Große Schwierigkeiten habe es im Frühjahr durch die Coronakrise gegeben, blickt die Ex-Bäuerin zurück: „Die Ostervorbereitungen waren somit nicht möglich, und auch das gemeinsame Frühstücken entfiel. Die Neugestaltung der Gewächshäuser war ohne die Teilnehmer ebenfalls nicht möglich, das wurde aufs nächste Jahr verschoben.“ Mehrere Wochen lang war die Chefin selbst Alleinkämpferin in dem großen Garten. „Die Pflanzenvorzucht erfolgte in Eigenregie. Und auch die Aussaat“, blickt sie zurück. Bis auf den ständig gehaltenen Telefonkontakt war das Lebenstraining dieses Durchgangs also wenig gewinnbringend für die Teilnehmer.
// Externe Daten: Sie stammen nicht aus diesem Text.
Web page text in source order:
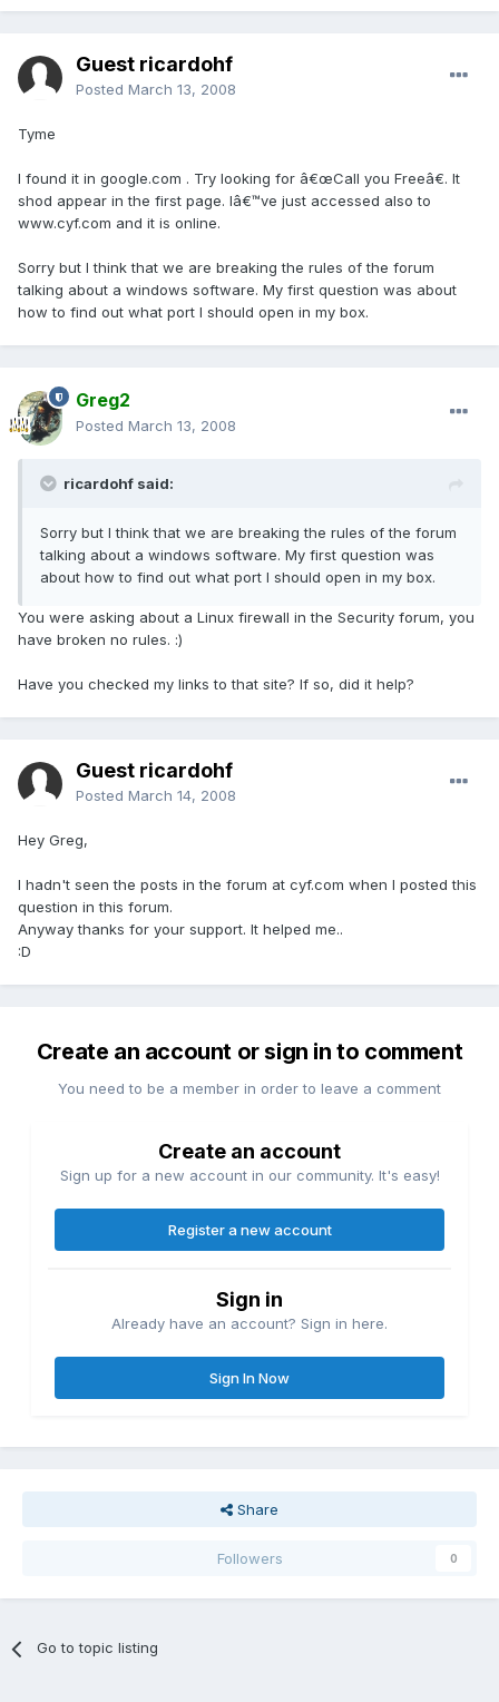
Guest ricardohf
Posted March 13, 2008
Tyme
I found it in google.com . Try looking for â€œCall you Freeâ€. It
shod appear in the first page. Iâ€™ve just accessed also to
www.cyf.com and it is online.
Sorry but I think that we are breaking the rules of the forum
talking about a windows software. My first question was about
how to find out what port I should open in my box.
Greg2
Posted March 13, 2008
ricardohf said:
Sorry but I think that we are breaking the rules of the forum
talking about a windows software. My first question was
about how to find out what port I should open in my box.
You were asking about a Linux firewall in the Security forum, you
have broken no rules. :)
Have you checked my links to that site? If so, did it help?
Guest ricardohf
Posted March 14, 2008
Hey Greg,
I hadn't seen the posts in the forum at cyf.com when I posted this
question in this forum.
Anyway thanks for your support. It helped me..
:D
Create an account or sign in to comment
You need to be a member in order to leave a comment
Create an account
Sign up for a new account in our community. It's easy!
Register a new account
Sign in
Already have an account? Sign in here.
Sign In Now
Share
Followers 0
Go to topic listing

Positive Entwicklungen erkennbar

Dabei hat Viola Strauß einen großen Anspruch an ihr Wirken für die Langzeitarbeitslosen: Die Gestaltung des Alltags, die Entwicklung zur Eigenständigkeit und die gegenseitige praktische Hilfe haben einen hohen Stellenwert. Gemeinsame Unternehmungen, wie beispielsweise der Besuch des Kaufhauses für Bedürftige, Frühstücksrunden und Grillfeste, sollen die Gemeinschaft stärken und Anregungen für die Teilnehmer schaffen. „Bei vielen war eine positive Entwicklung zu erkennen“, schätzt Viola Strauß ein: „Aber auch hier sorgte die Coronakrise für Rückschläge.“

Absprung geglückt

Auch der ständige Wechsel der Teilnehmer habe immer wieder für Störungen in der Gruppe gesorgt, da den Neuen oft mit Vorurteilen und Skepsis entgegen getreten worden sei. Lediglich einer Frau sei im Anschluss der Absprung in den ersten Arbeitsmarkt geglückt. Eine Zweite hat sich für den Bundesfreiwilligendienst verpflichtet. „Ich hoffe natürlich, dass wir auch den anderen Anregungen für ihren weiteren persönlichen und beruflichen Werdegang geben konnten“, sagt die LAFP-Mitarbeiterin, wohlwissend, dass die aktuelle Truppe aufgrund des hohen Altersdurchschnitts eher auf vorzeitigen Rentenbeginn hofft. So, wie die 62-jährige Elli Fischer, die zu denen gehört, die die Arbeit im Garten lieben. Auch die spätere Verarbeitung der Ernteprodukte macht der Prenzlauerin Spaß.